Give back an exact copy of the entries beneath, minus the pictures.

:: EXCERPTED DATA

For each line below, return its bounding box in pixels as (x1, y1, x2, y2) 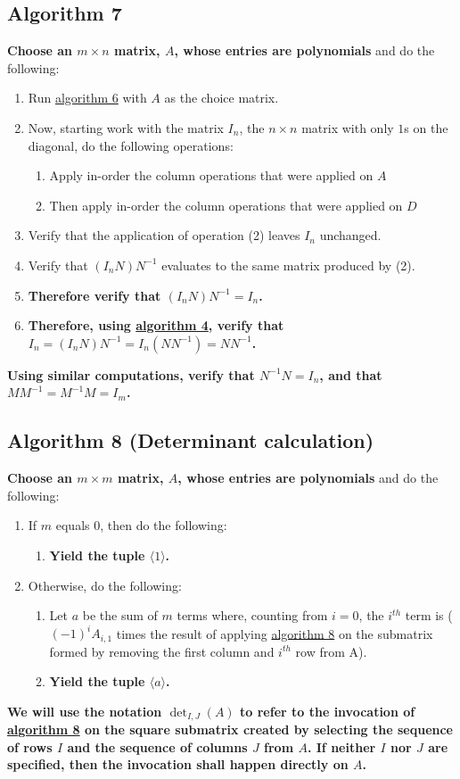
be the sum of (82, 606, 158, 625)
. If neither (307, 737, 376, 756)
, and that (319, 365, 382, 384)
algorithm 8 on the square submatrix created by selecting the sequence (7, 720, 453, 739)
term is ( (405, 606, 453, 625)
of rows (7, 737, 53, 756)
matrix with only (301, 118, 394, 137)
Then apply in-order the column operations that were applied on (49, 195, 403, 214)
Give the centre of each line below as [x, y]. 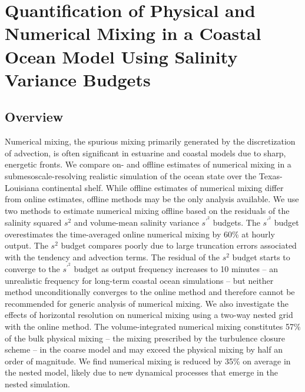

::::

» ANSWER
For each line below, return its bounding box in pixels as (x1, y1, x2, y2) 
be the sum of (82, 606, 158, 625)
. If neither (307, 737, 376, 756)
, and that (319, 365, 382, 384)
algorithm 8 on the square submatrix created by selecting the sequence (7, 720, 453, 739)
term is ( (405, 606, 453, 625)
of rows (7, 737, 53, 756)
matrix with only (301, 118, 394, 137)
Then apply in-order the column operations that were applied on (49, 195, 403, 214)
Give the centre of each line below as [x, y]. 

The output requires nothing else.